Techniques For Cycle Time Reduction. Wetherbe in his 1995 article, "Principles of Cycle Time Reduction: You Can Have Your Cake and Eat It Too," offers a collection of tools and techniques that have proven to be effective means to reduce process cycle times. Over forty specific techniques are presented that address key business areas including 1.) organizational management and structure, 2.) human resources, 3.) operations management, 4.) product development and management, and 5.) interoganizational processes.

It is beyond the scope of this paper to discuss each of the techniques. However, an overview of these techniques will be provided during the workshop session.

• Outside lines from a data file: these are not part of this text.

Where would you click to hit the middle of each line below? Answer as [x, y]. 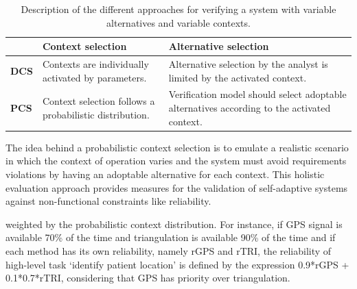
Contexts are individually [95, 64]
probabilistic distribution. [96, 114]
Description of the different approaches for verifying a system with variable [178, 9]
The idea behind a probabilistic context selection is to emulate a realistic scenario [177, 147]
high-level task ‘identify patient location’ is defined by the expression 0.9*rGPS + [177, 264]
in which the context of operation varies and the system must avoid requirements [176, 161]
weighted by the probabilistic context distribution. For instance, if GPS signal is [174, 224]
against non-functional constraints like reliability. [108, 201]

Critical Success Factors For Cycle Time Reduction. Tools and techniques are necessary to reduce procurement process cycle times. However, there are additional enabling factors that must be present in order to successfully complete a cycle time reduction initiative. Hendrick (1994) identified a number of "critical success factors" that include:

  • Top Purchasing Management Involvement
  • Collaboration With Suppliers
  • Use of Multi-Disciplined Teams
  • Identifying Purchasing's Internal Customers' Time-Related Requirements
  • Top Company Management Involvement
  • Setting, Monitoring, and Reporting Strict On-Time Delivery Goals For Suppliers
  • Use of Total Quality Management (TQM) Tools
  • Implementation of Computerized Purchasing Systems
  • Setting Aggressive Cycle Time Reduction Goals
  • Requiring Formal Cycle Time Measurement and Reporting
  • Implementation of EDI Systems
  • Training in Cycle Time Reduction Concepts and Tools

Characteristics Of Time-Based Competitors. Characteristics of time-based competitors have been identified by several authors (Hult et al 1995 and Kivenko 1994). Time-based competitor organizations exhibit characteristics that include:

  • Flat Organizational Structure
  • Process Focus
  • Commitment to Organizational Learning
  • Heavy Emphasis on Information Integration and Sharing
  • Performance Measures Based on Organizational Effectiveness, Not Functional Efficiency
  • Passion for Continued Cycle Time Reduction for Competitive Advantage
  • Application of Cycle Time Reduction Efforts to All Parts of the Organization

Note: This paper provides partial development of the presentation to be made at the International Conference of the National Association of Purchasing Management. Specific case examples and managerial implications will be discussed during the workshop session.


  1. FedEx Center for Cycle Time Research at The University of Memphis brochure, 1995.
  2. Hendrick, Thomas E., Purchasing's Contribution to Time-Based Strategies. Tempe, AZ: Center for Advanced Purchasing Studies, 1994.
  3. Hendrick, Thomas E., "Reaching Your Cycle Time Goals." NAPM Insights, February 1994, 6-7.
  4. Hult, G. Tomas M., Mark N. Frolick, and Ernest L. Nichols, Jr., "Organizational Learning and Cycle Time Issues in the Procurement Process," Cycle Time Research, Vol. 1, No. 1, 1995, 25-39.
  5. Kivenko, Ken, "Cycle Time Reduction," APICS-The Performance Advantage, February, 1994, 21-24.
  6. Nichols, Ernest L., Jr., Mark N. Frolick, and James C. Wetherbe, "Cycle Time Reduction: An Interorganizational Supply Chain Perspective," Cycle Time Research, Vol. 1, No. 1, 1995, 63-84.
  7. Wetherbe, James C. "Principles of Cycle Time Reduction: You Can Have Your Cake and Eat It Too," Cycle Time Research, Vol. 1, No. 1, January 1995, 1-24.